All right. Well, I do want to get into in a bit more about who’s actually having success right now, but maybe you can help us paint a picture of normal times or compared to previous generations, what percentage of the housing market would you expect to be Gen Z and millennials as young adults? Essentially?

Chen:

I think the way that this typically plays out is that people buy their first homes when they’re getting married, they’re starting to have kids. That’s kind of the American ideal and how people picture their lives playing out. So the average age of a first time home buyer is usually in their mid thirties. I think right now it’s about 36 years old. So a lot of times people are getting married in their late twenties or early thirties, so by their mid thirties they, they’ve saved up some money from having been working for a while and they’re ready to get into their first home. So that is kind of typically how things play out, and I think that what we have seen with millennials and we’re starting to see with Gen Z is a lot of the same picture right now. So millennials are these folks who are basically in their late twenties to early forties at this point, and more than half of millennials already own their own homes. Gen Z is just starting to get into that time of their lives. So the oldest Gen Z adults are starting to be in their late twenties right now, so they’re just starting to enter into that first home buying age.

Dave:

Okay, got it. Yeah. I hear a lot about how Gen Z isn’t able to afford homes, and I often think that you have to sort of benchmark that compared to their age right now, a lot of people who are in their early twenties or mid twenties are not typically able to afford to buy a home, especially in this type of market. Now you said that millennials are far behind. Is that still because of what happened in 2008? Because I am a millennial. I graduated college in 2009, and I constantly hear about how millennials sort of got hit with this financial crisis and have never really caught up. Is that why millennials lag behind other generations in home ownership benchmarks?

Chen:

Yeah, yeah. There is no really kind of in some sense a typical story, right? Because if you kind of zoom out and you look at the housing market as a whole over the last few decades, so the first thing you would want to look at is probably mortgage rates. So what has happened to mortgage rates? Mortgage rates got really high in the late 1970s and early 1980s up to 15, 18%. And then over the next 40 years, they basically just sort of declined and all the way up until 2020. And then 2022 is when they started really rising again. Of course there was some small fluctuations in between there, but really by and large, they just kind of declined. And if you look at what happened at home prices, they basically kind of just increased with the exception of the financial crisis. So for millennials, you are exactly right.

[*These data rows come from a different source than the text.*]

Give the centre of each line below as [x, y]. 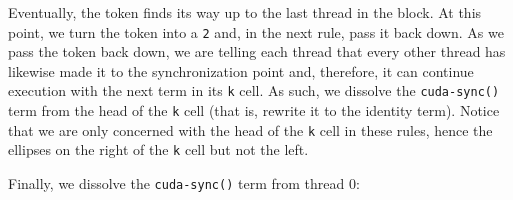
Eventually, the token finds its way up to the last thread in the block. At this [245, 12]
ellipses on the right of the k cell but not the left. [158, 149]
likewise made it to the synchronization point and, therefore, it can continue [241, 70]
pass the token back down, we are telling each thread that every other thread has [257, 51]
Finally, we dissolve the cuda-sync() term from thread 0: [184, 183]
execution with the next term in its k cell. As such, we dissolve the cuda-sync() [254, 90]
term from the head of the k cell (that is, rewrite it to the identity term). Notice [254, 110]
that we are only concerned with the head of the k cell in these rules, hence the [250, 129]
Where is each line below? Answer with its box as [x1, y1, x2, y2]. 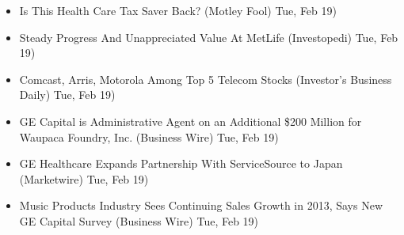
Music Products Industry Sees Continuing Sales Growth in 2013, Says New [19, 197, 383, 214]
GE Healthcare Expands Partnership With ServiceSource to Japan [19, 155, 343, 172]
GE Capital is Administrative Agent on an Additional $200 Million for [19, 112, 362, 129]
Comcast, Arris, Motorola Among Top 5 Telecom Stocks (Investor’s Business [19, 70, 392, 87]
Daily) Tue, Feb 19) [19, 86, 116, 103]
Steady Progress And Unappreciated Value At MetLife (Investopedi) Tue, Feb [19, 28, 398, 45]
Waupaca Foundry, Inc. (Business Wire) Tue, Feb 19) [19, 128, 279, 145]
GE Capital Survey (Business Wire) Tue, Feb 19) [19, 212, 259, 229]
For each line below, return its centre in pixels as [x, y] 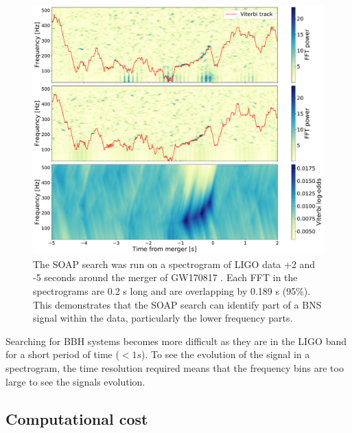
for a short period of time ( [62, 354]
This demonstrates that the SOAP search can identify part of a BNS [177, 304]
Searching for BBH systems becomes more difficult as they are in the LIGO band [176, 341]
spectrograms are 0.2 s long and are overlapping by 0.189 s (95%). [172, 291]
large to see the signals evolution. [75, 381]
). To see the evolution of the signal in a [226, 354]
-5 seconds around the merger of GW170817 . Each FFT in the [165, 277]
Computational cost [77, 418]
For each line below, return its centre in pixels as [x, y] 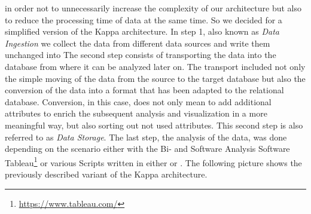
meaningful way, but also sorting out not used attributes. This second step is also [154, 125]
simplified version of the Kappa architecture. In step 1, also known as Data [142, 31]
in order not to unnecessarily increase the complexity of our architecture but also [153, 8]
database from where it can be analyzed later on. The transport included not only [155, 66]
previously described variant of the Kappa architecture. [106, 174]
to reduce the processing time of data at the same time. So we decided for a [144, 19]
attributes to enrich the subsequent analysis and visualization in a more [136, 113]
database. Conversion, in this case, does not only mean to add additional [138, 101]
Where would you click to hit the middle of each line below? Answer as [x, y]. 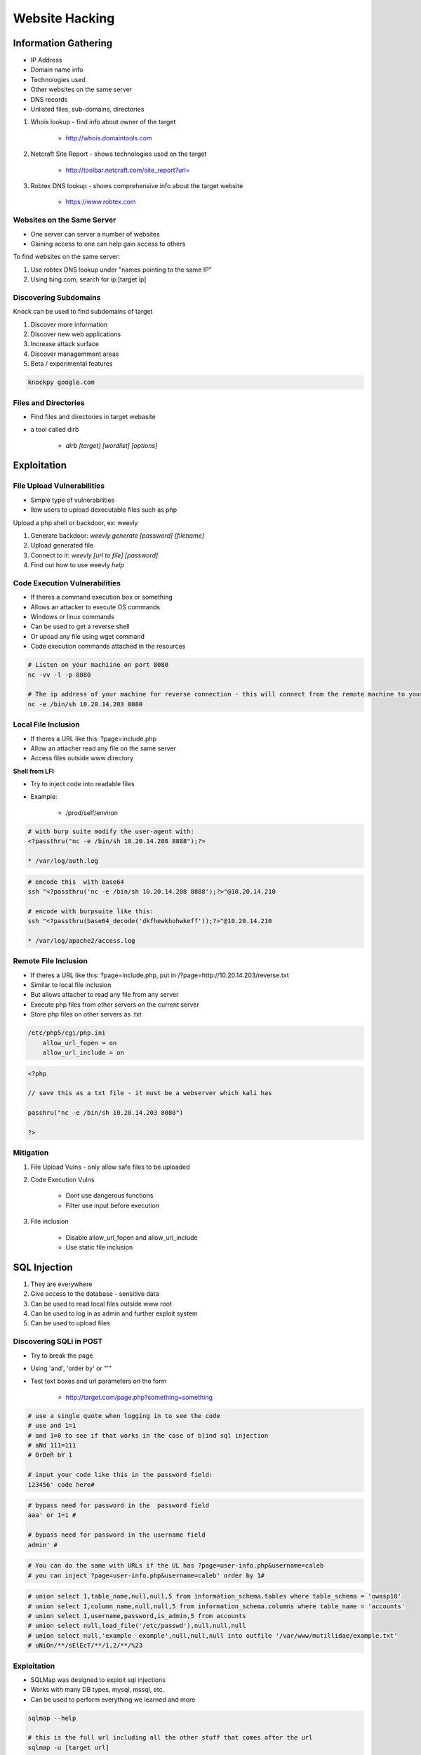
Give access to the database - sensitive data [95, 1294]
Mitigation [31, 1153]
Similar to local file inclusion [71, 985]
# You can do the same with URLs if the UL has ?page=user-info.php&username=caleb [176, 1566]
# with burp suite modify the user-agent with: [111, 831]
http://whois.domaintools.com [109, 138]
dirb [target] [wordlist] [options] [112, 445]
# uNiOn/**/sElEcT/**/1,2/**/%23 [85, 1645]
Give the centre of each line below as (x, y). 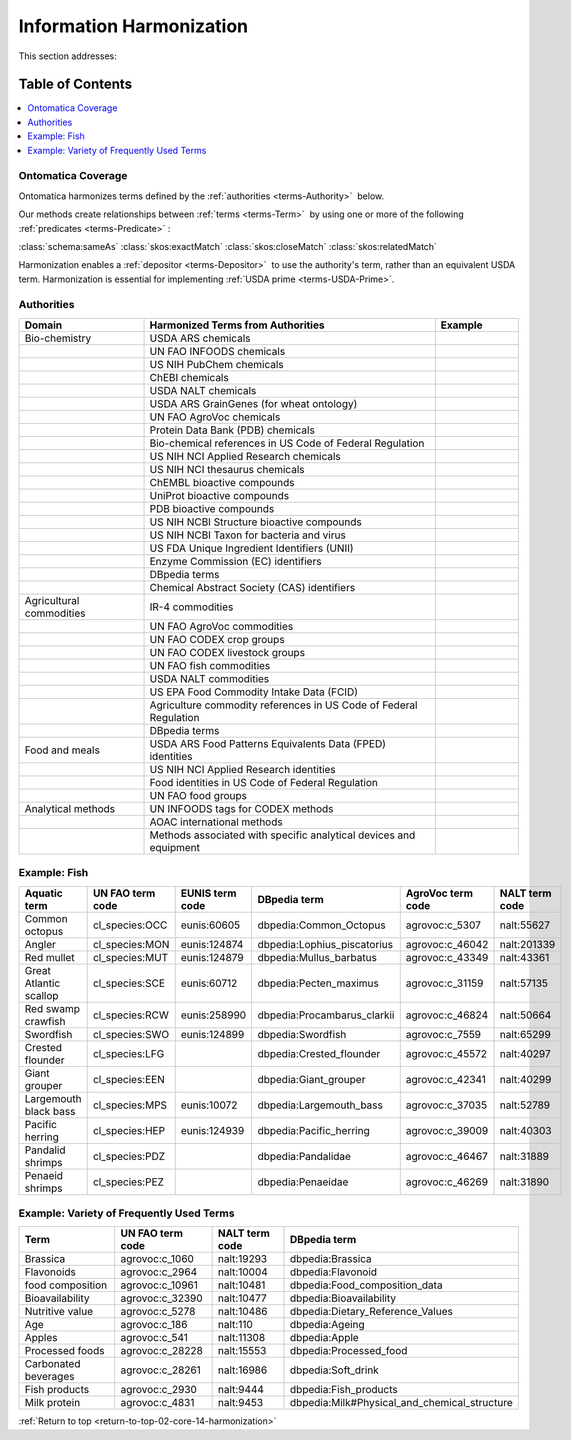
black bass (50, 1111)
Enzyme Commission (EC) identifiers (235, 561)
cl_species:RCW (130, 1015)
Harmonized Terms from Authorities (237, 325)
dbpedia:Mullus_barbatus (317, 957)
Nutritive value (59, 1312)
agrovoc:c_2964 (159, 1272)
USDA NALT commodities (209, 678)
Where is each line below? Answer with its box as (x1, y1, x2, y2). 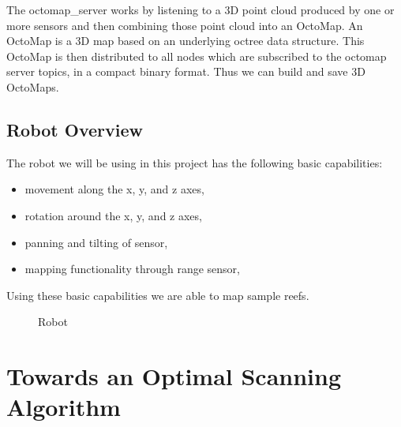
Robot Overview (6, 117, 143, 141)
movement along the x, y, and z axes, (24, 181, 204, 197)
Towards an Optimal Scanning (6, 360, 342, 392)
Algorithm (6, 391, 121, 423)
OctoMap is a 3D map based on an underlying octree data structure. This (6, 32, 365, 49)
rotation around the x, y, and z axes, (24, 207, 202, 223)
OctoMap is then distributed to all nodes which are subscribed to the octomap (6, 47, 387, 64)
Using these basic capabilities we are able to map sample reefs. (6, 287, 309, 303)
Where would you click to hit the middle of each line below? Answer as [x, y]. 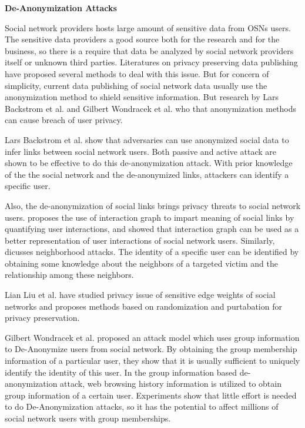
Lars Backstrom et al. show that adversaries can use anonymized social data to [147, 139]
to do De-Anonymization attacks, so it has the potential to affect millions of [142, 407]
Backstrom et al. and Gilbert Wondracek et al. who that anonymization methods [151, 108]
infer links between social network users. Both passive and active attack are [140, 151]
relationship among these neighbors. [69, 275]
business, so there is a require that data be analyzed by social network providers [149, 50]
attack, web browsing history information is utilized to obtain [171, 384]
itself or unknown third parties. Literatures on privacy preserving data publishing [151, 62]
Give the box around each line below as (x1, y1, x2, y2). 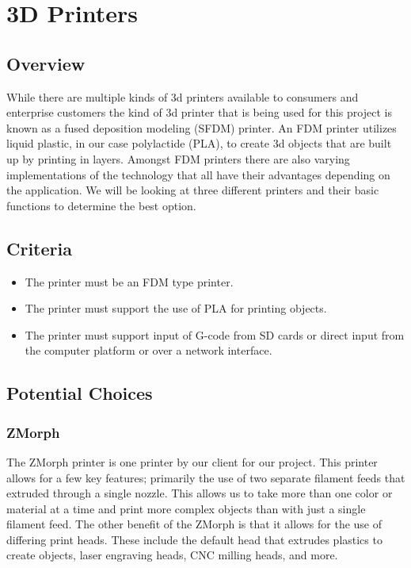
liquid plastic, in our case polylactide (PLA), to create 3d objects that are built (6, 135, 392, 152)
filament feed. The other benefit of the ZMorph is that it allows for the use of (6, 516, 382, 532)
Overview (6, 51, 86, 75)
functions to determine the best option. (6, 197, 196, 213)
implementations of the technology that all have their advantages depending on (6, 166, 390, 182)
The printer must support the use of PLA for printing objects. (25, 300, 327, 317)
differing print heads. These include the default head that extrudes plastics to (6, 531, 382, 547)
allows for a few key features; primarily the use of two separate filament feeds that (6, 469, 405, 485)
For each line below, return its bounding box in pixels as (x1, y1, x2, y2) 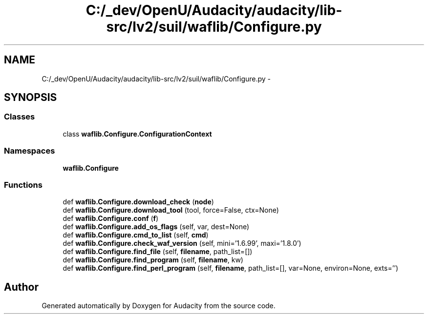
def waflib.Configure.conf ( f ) (63, 214, 159, 223)
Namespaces (4, 146, 55, 156)
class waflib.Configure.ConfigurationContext (63, 129, 212, 138)
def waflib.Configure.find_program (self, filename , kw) (63, 256, 243, 264)
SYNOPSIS (4, 91, 57, 104)
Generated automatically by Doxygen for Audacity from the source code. (42, 301, 276, 310)
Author (4, 280, 39, 293)
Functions (4, 179, 43, 190)
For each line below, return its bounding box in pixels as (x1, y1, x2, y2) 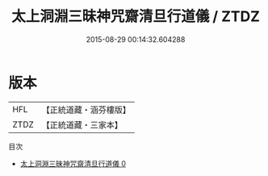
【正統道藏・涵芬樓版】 (41, 104, 132, 115)
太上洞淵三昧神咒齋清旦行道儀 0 (19, 158, 127, 168)
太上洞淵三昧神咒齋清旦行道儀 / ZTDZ (10, 7, 261, 26)
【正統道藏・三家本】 (41, 119, 124, 130)
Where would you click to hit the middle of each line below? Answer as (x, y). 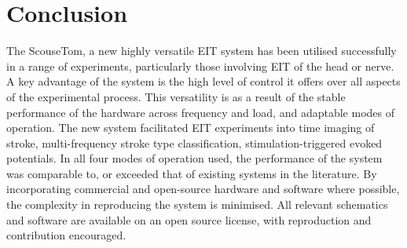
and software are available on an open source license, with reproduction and (189, 219)
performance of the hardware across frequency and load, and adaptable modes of (200, 112)
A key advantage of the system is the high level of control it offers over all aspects (203, 81)
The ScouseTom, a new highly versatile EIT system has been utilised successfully (202, 51)
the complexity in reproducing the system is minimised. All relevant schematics (197, 204)
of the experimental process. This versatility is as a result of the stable (176, 96)
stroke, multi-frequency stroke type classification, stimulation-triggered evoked (194, 142)
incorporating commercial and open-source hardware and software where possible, (203, 189)
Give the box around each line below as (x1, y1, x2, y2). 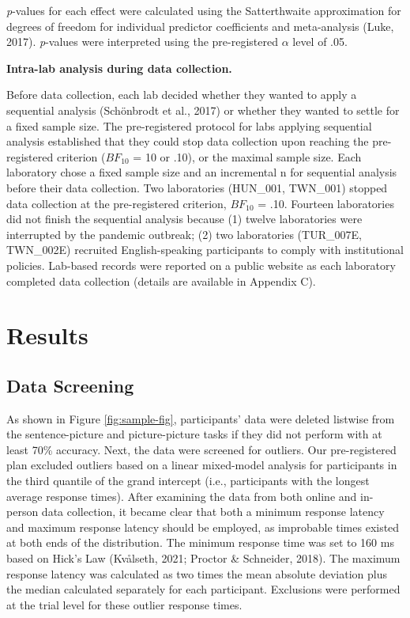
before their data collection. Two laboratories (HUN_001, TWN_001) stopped (6, 179, 388, 195)
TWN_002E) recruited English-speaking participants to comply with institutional (6, 241, 404, 258)
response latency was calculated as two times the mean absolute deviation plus (6, 565, 387, 582)
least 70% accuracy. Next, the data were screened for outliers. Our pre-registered (6, 441, 397, 457)
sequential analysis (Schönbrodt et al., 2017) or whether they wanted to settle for (6, 101, 400, 118)
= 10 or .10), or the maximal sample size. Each (133, 148, 362, 165)
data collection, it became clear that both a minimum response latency (41, 503, 385, 520)
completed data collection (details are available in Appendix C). (6, 272, 316, 289)
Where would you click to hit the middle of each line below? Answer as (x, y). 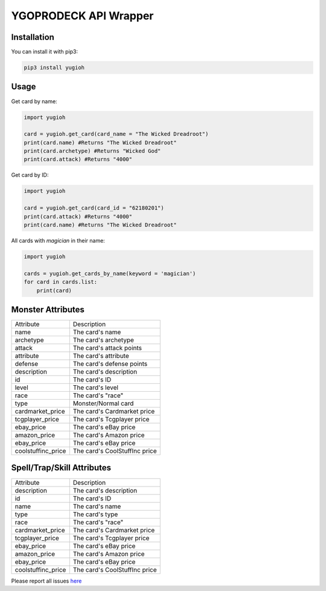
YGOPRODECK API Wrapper (82, 16)
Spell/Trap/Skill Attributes (61, 468)
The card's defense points (110, 364)
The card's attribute (101, 356)
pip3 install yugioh (54, 68)
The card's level (96, 388)
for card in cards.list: (61, 282)
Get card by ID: (30, 175)
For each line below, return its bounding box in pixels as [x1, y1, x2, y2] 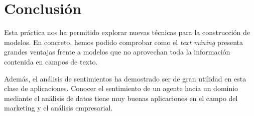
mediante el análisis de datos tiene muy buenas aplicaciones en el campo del [4, 92, 238, 103]
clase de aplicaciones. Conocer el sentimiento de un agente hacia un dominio [4, 83, 238, 93]
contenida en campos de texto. [4, 56, 98, 66]
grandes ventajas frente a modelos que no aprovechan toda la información [4, 46, 230, 57]
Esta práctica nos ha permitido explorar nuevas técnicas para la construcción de [4, 27, 250, 37]
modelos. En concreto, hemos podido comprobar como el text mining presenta [4, 36, 243, 47]
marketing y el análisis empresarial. [4, 102, 113, 113]
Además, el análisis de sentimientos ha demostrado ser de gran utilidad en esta [4, 73, 246, 83]
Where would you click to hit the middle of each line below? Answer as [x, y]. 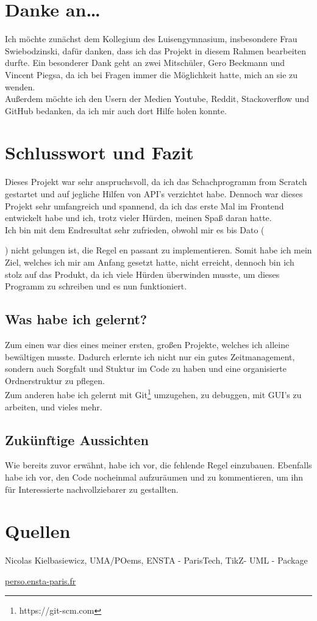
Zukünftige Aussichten [77, 439]
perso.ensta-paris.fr [41, 580]
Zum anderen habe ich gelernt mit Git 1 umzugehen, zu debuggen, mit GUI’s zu [153, 394]
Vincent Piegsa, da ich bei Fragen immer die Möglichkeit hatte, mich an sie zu [151, 74]
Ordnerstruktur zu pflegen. [55, 380]
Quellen [38, 531]
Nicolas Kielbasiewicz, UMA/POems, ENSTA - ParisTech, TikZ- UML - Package [156, 560]
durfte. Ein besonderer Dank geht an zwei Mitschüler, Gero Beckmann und [145, 63]
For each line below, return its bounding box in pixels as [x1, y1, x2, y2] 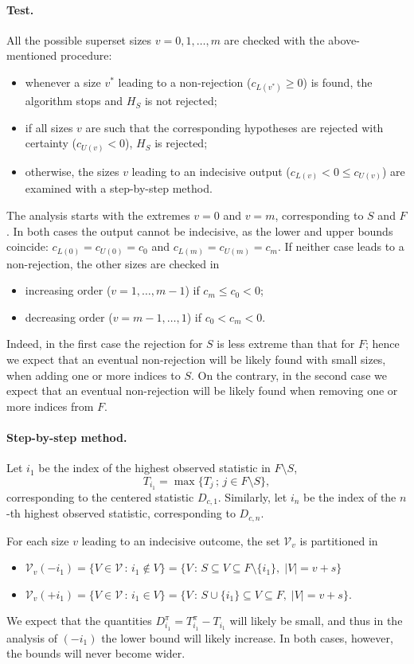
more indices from [6, 397, 94, 414]
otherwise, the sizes [25, 162, 119, 179]
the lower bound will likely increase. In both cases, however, [101, 629, 393, 646]
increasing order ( [25, 282, 111, 299]
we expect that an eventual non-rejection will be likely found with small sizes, [6, 351, 386, 368]
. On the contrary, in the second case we [190, 366, 387, 383]
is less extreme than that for [217, 335, 355, 352]
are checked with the [224, 31, 325, 48]
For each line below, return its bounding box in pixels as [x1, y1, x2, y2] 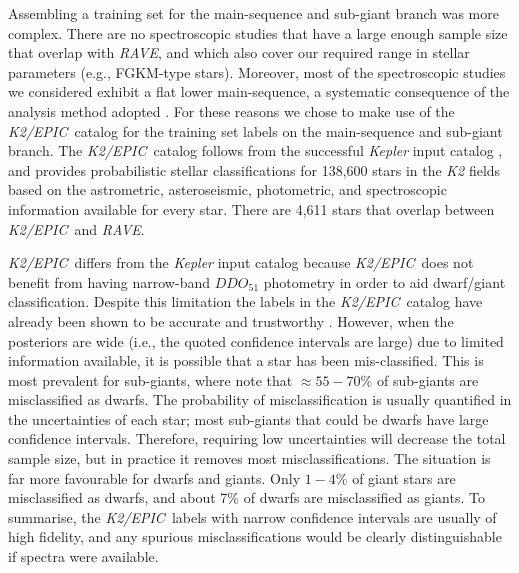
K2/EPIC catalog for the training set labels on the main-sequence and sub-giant [8, 120, 503, 141]
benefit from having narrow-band [8, 271, 210, 292]
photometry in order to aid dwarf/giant [263, 271, 506, 292]
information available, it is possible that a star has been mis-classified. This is [8, 350, 484, 371]
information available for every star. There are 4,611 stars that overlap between [8, 198, 495, 219]
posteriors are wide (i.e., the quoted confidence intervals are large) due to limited [8, 330, 504, 351]
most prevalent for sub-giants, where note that [8, 369, 293, 390]
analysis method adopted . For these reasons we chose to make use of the [8, 100, 455, 121]
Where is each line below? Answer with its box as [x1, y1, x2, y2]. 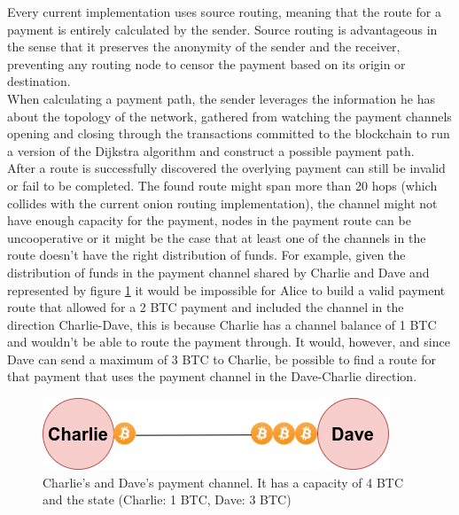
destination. [7, 72, 71, 90]
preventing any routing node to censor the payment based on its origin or [7, 54, 406, 73]
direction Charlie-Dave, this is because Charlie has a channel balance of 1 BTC [7, 315, 437, 333]
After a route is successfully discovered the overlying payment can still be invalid [7, 159, 446, 177]
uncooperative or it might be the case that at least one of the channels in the [7, 228, 426, 246]
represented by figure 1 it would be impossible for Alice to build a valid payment [7, 280, 446, 299]
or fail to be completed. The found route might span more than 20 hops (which [7, 176, 438, 194]
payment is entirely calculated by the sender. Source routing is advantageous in [7, 20, 438, 38]
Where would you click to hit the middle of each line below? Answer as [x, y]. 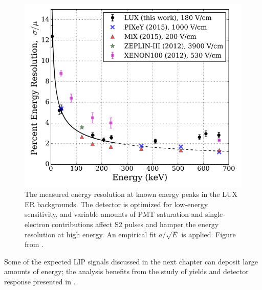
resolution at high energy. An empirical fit [91, 234]
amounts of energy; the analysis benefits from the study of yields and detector [126, 271]
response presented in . [40, 282]
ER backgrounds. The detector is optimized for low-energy [116, 204]
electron [37, 224]
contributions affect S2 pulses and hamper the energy [135, 224]
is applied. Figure [209, 234]
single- [215, 214]
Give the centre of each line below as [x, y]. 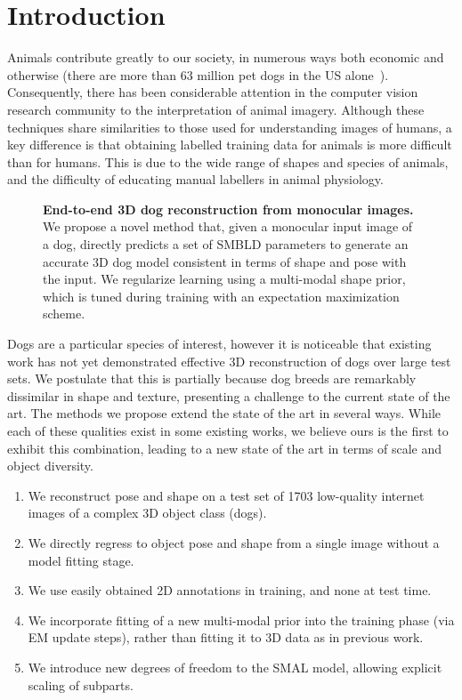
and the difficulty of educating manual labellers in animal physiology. [195, 179]
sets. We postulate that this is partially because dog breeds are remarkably [212, 378]
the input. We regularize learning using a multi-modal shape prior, [224, 279]
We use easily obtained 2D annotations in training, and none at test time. [230, 590]
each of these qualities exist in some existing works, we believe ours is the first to [228, 430]
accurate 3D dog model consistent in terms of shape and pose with [225, 261]
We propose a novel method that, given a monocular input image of [228, 226]
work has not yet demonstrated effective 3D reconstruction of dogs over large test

What happened was that I’m also a millennial. I think of myself as an elder millennial, I guess I graduated in 2007 and basically walked right into the financial. So a lot of our generation in our earliest career years were dealing with this massive recession. It was a very deep recession and affected a lot of the economy, and it lasted for a really long time. People in our generation had a lot of setback in our early career years, but what was unique about the financial crisis is not just how deep it was, but also how slow the recovery was. So that 10 year time period after the financial crisis from about 2008, 2009 to 20 18, 20 19, right before the pandemic, we never really saw the economy just take off. Instead, what we saw was that it sort of very slowly but surely recovered, and it wasn’t until we got to 20 18, 20 19 that we started saying, Hey, actually it looks like we’re back now, but that means that for this generation in that time when you were supposed to be working, saving up for a down payment and buying your first home, you were not accumulating wealth as quickly as you otherwise would have.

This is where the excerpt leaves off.